- Task objective
Transcribe all of the records, leaving out any pictures.

Data records

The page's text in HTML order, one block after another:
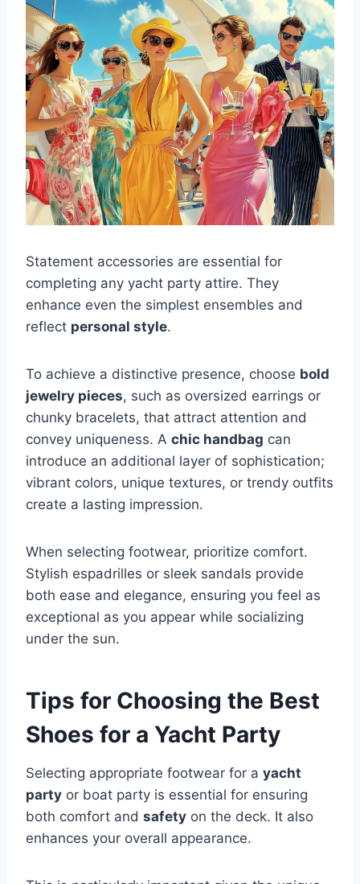
Statement accessories are essential for
completing any yacht party attire. They
enhance even the simplest ensembles and
reflect personal style.
To achieve a distinctive presence, choose bold
jewelry pieces, such as oversized earrings or
chunky bracelets, that attract attention and
convey uniqueness. A chic handbag can
introduce an additional layer of sophistication;
vibrant colors, unique textures, or trendy outfits
create a lasting impression.
When selecting footwear, prioritize comfort.
Stylish espadrilles or sleek sandals provide
both ease and elegance, ensuring you feel as
exceptional as you appear while socializing
under the sun.
Tips for Choosing the Best
Shoes for a Yacht Party
Selecting appropriate footwear for a yacht
party or boat party is essential for ensuring
both comfort and safety on the deck. It also
enhances your overall appearance.
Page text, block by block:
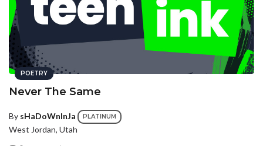
POETRY
Never The Same
By sHaDoWnInJa PLATINUM
West Jordan, Utah
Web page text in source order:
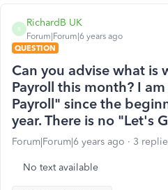
R
RichardB UK
Forum|Forum|6 years ago
QUESTION
Can you advise what is
Payroll this month? I
Payroll" since the
year. There is no "Let's
Forum|Forum|6 years ago 3
No text available
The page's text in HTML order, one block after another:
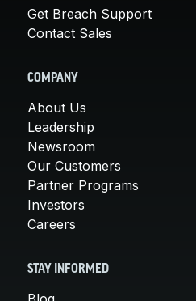
Get Breach Support
Contact Sales
COMPANY
About Us
Leadership
Newsroom
Our Customers
Partner Programs
Investors
Careers
STAY INFORMED
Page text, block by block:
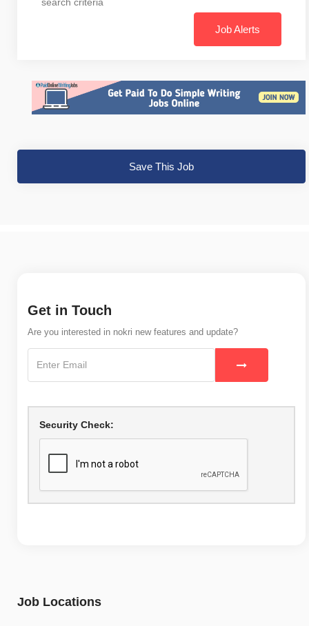
Job Alerts
Save This Job
Get in Touch
Are you interested in nokri new features and update?
Security Check:
Job Locations
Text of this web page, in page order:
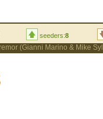
seeders:8
(Gianni Marino & Mike
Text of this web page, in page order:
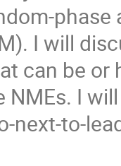
phase
I will
can be
NMEs. I
next-to-
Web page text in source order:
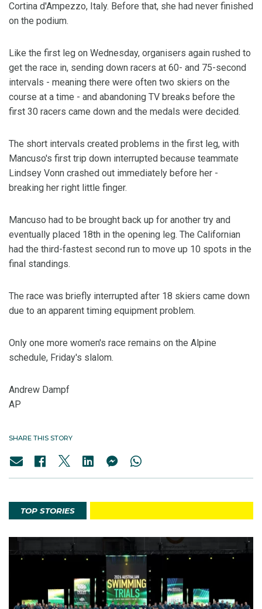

- Written answer
The page's text in HTML order, one block after another:
Statement accessories are essential for
completing any yacht party attire. They
enhance even the simplest ensembles and
reflect personal style.
To achieve a distinctive presence, choose bold
jewelry pieces, such as oversized earrings or
chunky bracelets, that attract attention and
convey uniqueness. A chic handbag can
introduce an additional layer of sophistication;
vibrant colors, unique textures, or trendy outfits
create a lasting impression.
When selecting footwear, prioritize comfort.
Stylish espadrilles or sleek sandals provide
both ease and elegance, ensuring you feel as
exceptional as you appear while socializing
under the sun.
Tips for Choosing the Best
Shoes for a Yacht Party
Selecting appropriate footwear for a yacht
party or boat party is essential for ensuring
both comfort and safety on the deck. It also
enhances your overall appearance.
Page text, block by block:
POETRY
Never The Same
By sHaDoWnInJa PLATINUM
West Jordan, Utah
Web page text in source order:
R
RichardB UK
Forum|Forum|6 years ago
QUESTION
Can you advise what is
Payroll this month? I
Payroll" since the
year. There is no "Let's
Forum|Forum|6 years ago 3
No text available
The page's text in HTML order, one block after another:
Get Breach Support
Contact Sales
COMPANY
About Us
Leadership
Newsroom
Our Customers
Partner Programs
Investors
Careers
STAY INFORMED
Page text, block by block:
Job Alerts
Save This Job
Get in Touch
Are you interested in nokri new features and update?
Security Check:
Job Locations
Text of this web page, in page order:
seeders:8
(Gianni Marino & Mike
Text of this web page, in page order:
phase
I will
can be
NMEs. I
next-to-
Web page text in source order:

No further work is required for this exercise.